── The data

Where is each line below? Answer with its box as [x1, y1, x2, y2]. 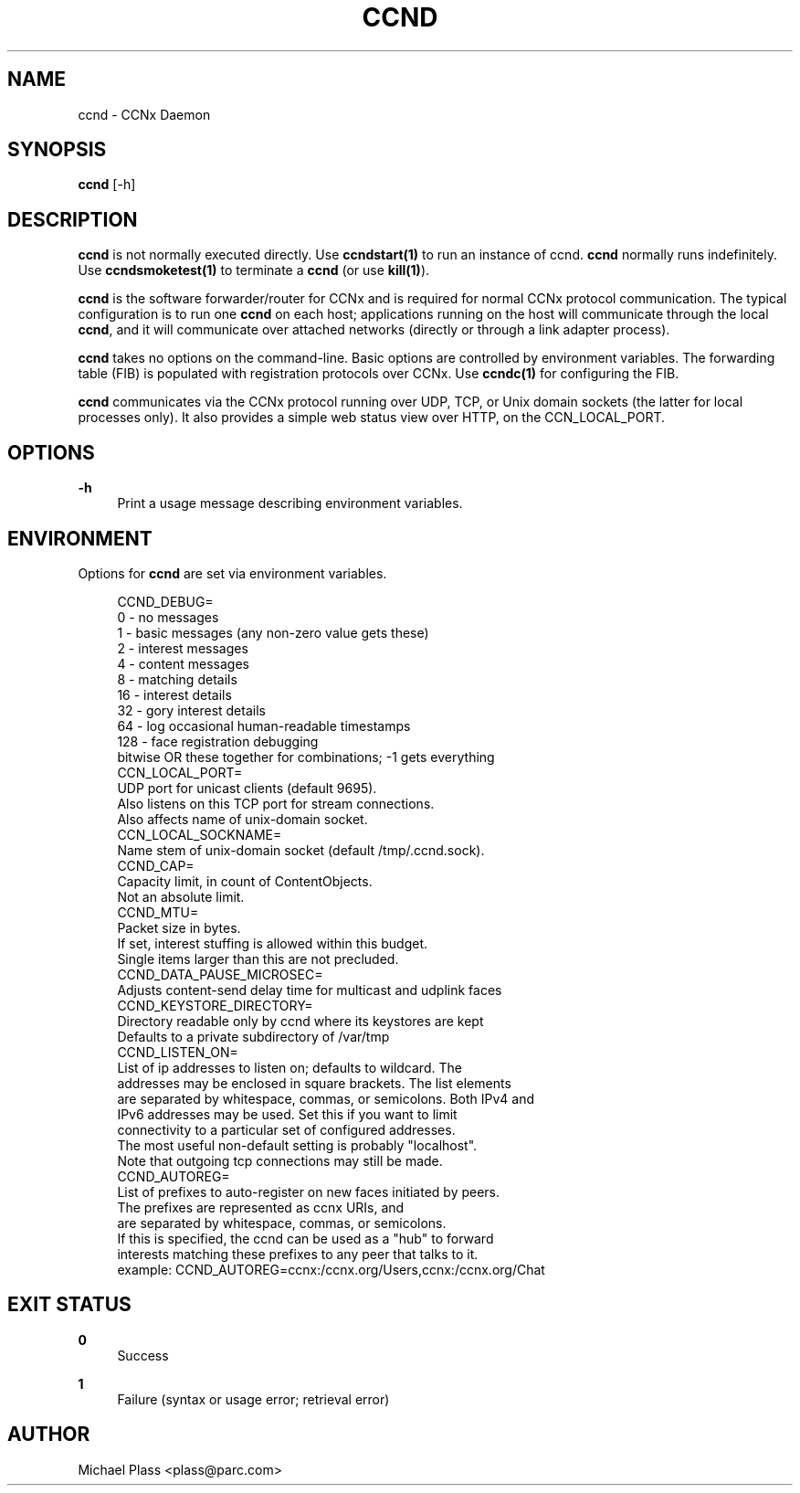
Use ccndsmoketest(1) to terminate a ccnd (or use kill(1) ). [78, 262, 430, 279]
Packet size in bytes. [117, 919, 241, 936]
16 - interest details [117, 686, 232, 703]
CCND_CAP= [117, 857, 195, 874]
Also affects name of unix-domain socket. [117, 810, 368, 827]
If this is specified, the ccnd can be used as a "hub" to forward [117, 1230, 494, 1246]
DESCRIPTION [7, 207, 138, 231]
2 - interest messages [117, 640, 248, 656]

────
── The data

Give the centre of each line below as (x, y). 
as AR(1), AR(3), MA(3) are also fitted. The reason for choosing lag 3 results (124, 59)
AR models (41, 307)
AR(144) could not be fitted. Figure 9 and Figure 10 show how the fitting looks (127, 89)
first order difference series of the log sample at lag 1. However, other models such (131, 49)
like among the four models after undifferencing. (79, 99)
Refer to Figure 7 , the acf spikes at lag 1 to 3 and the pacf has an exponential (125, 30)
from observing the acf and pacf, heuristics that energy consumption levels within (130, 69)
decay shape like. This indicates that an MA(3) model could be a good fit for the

────

## Task statement
Looking at the records above, say how many of their lines include the word "Figure", with no other words.

## Problem solution
2